Chiapas, Mexico 1991, Graham Gallery: May 22 – September 4, 2010
Six projects 1969 – 1999, Goldie Paley Gallery: June 5 – October 16, 2010
Five projects 1992 – 1998, Levy Gallery: September 10 – October 16, 2010
In the early 1970s, Wendy Ewald was one of the early pioneers in investigating collaboration as part of her artistic practice. Starting as a documentary investigation of places and communities connected to teaching, Ewald's project has evolved over the years to focus on questions of identity and cultural difference working with artists and communities in the United States and throughout the world. In all of these projects, Ewald partners her observational and creative skills with her subjects' visual inventions, encouraging them to use cameras to create portraits of self and community, to articulate their own personal fantasies, dreams, and hopes, and to work directly with her in visual and verbal collaboration. Her early collaborations with children, a process called Literacy Through Photography, have become a model for curriculum that engages students through photography as a means of improving literacy skills and exploring issues of identity and cultural diversity. Ewald herself makes photographs, sometimes giving her negatives to collaborators to mark and write on, mixing the images in such a way that challenges who actually “created” a given image. In blurring the distinction of individual authorship and throwing into doubt the artist's identity, Ewald crosses the line that separates the photographer from the subject and creates a new artistic form. In an exhibition spread across three galleries over five months, Secret Games showcases the scope of Ewald’s work and the powerful results of her collaborations with children. The exhibition features approximately 150 photographs along with video installation and project documentation.

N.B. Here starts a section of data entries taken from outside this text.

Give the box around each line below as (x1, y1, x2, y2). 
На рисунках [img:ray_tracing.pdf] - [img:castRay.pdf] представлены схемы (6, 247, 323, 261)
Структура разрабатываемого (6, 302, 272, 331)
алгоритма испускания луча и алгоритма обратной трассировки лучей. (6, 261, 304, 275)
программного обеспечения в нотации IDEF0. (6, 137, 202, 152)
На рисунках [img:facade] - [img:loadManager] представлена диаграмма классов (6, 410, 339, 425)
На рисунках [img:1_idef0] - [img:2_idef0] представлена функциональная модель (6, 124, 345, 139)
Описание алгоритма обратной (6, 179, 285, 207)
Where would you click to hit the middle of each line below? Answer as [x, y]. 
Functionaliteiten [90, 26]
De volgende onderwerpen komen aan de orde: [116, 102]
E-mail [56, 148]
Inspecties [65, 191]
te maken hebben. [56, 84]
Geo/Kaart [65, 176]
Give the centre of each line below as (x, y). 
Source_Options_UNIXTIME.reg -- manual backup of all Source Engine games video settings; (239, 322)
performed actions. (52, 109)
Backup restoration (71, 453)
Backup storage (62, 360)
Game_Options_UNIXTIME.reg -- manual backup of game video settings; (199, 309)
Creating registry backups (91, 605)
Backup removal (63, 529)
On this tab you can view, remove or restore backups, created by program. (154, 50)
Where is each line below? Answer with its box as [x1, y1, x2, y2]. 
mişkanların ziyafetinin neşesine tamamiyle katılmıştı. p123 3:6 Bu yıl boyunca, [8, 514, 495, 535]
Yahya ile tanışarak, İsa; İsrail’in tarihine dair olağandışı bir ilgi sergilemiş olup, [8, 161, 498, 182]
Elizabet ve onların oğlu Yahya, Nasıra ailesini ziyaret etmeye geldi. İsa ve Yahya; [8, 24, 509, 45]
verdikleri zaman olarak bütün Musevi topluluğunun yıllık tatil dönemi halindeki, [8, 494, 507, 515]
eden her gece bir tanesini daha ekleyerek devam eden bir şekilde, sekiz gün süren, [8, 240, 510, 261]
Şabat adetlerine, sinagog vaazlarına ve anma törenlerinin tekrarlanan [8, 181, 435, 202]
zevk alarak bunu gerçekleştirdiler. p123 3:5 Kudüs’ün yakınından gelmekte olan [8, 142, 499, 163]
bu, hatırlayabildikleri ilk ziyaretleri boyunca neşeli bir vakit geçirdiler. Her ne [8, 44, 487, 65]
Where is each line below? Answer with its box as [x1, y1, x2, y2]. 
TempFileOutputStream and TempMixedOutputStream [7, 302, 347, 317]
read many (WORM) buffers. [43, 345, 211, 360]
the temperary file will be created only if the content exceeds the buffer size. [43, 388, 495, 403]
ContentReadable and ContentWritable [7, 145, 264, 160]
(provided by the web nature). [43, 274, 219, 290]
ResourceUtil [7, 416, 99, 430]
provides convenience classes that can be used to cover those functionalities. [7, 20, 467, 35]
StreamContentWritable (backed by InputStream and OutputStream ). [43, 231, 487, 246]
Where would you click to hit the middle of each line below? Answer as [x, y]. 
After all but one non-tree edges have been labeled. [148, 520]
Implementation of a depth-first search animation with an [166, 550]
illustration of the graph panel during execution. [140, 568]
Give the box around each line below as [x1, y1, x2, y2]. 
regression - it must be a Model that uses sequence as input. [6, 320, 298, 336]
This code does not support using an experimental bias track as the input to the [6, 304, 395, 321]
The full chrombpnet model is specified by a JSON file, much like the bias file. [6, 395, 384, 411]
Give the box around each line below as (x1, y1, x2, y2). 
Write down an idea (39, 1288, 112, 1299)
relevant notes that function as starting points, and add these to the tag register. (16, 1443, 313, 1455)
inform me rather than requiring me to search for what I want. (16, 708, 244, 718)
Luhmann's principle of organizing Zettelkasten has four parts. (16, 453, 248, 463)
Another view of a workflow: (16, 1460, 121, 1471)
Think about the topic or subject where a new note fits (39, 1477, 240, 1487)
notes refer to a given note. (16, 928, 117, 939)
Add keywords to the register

The original touring exhibition, Secret Games: Wendy Ewald Collaborative Works with Children, 1969-1999, was organized by the Addison Gallery of American Art, Phillips Academy in Andover, Massachusetts, and the Fotomuseum Winterthur, Switzerland. Highlights from the exhibition have been reassembled by Moore College of Art & Design in conjunction with the 2010 Visionary Women Awards and Moore's introduction of Ewald's Literacy Through Photography curriculum into select Philadelphia public schools in 2010-2011 as part of ArtsRising.
Literacy Through Photography in Philadelphia is supported by the William Penn Foundation. The presentation of the exhibition in Philadelphia is supported by The Honickman Foundation.